Two reviewers (M.M.AL. and M.A.) individually evaluated papers for eligibility based on inclusion criteria. After the elimination of repeat articles, the titles and abstracts of the remaining articles were analyzed for relevant studies. A third reviewer (F.A.S.) assessed the validity and duplications of the studies. Papers that did not assess the levels of CBI and MBI among different health practitioners, systemic reviews, and case reports were excluded. Published articles that did not indicate the number of subjects and participants or whose samples had been partly estimated in other studies were also ignored. A paper was deemed relevant when the researchers agreed that it was related to the study questions. The full text of potentially relevant papers was obtained and reviewed. The references of selected papers were examined for extra studies that fulfilled the inclusion criteria. In case of a disagreement regarding the inclusion of an article, a third reviewer (F.A.S.) was consulted.

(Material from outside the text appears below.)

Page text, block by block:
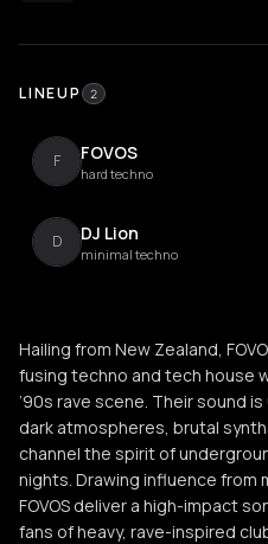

Two authors (M.M.A. and M.A.) independently extracted relevant data from each paper by using customized tables in Microsoft Excel (Microsoft Corp., Redwood, CA, USA). Any disagreement was resolved through discussion with a third author (F.A.S.). Details regarding the author(s) names, year of publication, country, study design, sample size, response rate, specialty tested, mean (%) of overall burnout and types of CBI and MBI scales, and important findings were documented.


The quality of included papers was assessed in accordance with the Joanna Briggs Institute’s critical appraisal tool for cross-sectional studies [25]. The critical appraisal was performed independently by 2 authors (M.M.A. and M.A.). Any disagreement was resolved through discussion until consensus was reached with a third author (F.A.S.). The exterior validity of articles was evaluated by stating 3 criteria: characteristics of the study samples and participants, correctness of outcome processes, and statistical methods utilized.



The search strategy yielded 451 results. A total of 287 papers were excluded because they were duplicates or not related to this review. Remaining articles were screened based on title and abstract. A total of 126 papers were excluded because they were unrelated studies (88), reviews (8), or studies that used other inventories or indices (30). The full text of 41 papers that met all inclusion criteria were included in this review and were assessed using predefined eligibility criteria. A total of 13 and 28 papers used CBI and MBI, respectively. Figure 1 depicts the selection process of papers involved in this review.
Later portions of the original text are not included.